## Material supplied
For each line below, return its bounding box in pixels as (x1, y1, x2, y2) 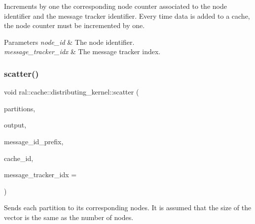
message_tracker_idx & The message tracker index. (4, 46, 161, 57)
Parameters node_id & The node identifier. (4, 36, 135, 47)
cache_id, (4, 153, 34, 163)
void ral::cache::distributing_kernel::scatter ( (4, 87, 139, 97)
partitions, (4, 103, 36, 113)
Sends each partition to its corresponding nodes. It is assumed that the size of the (4, 202, 252, 213)
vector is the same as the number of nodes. (4, 212, 134, 222)
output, (4, 120, 27, 130)

## Directions for this task
Looking at the records above, work out how many lines hold "nodes" and write only that number.

## Finished exercise
2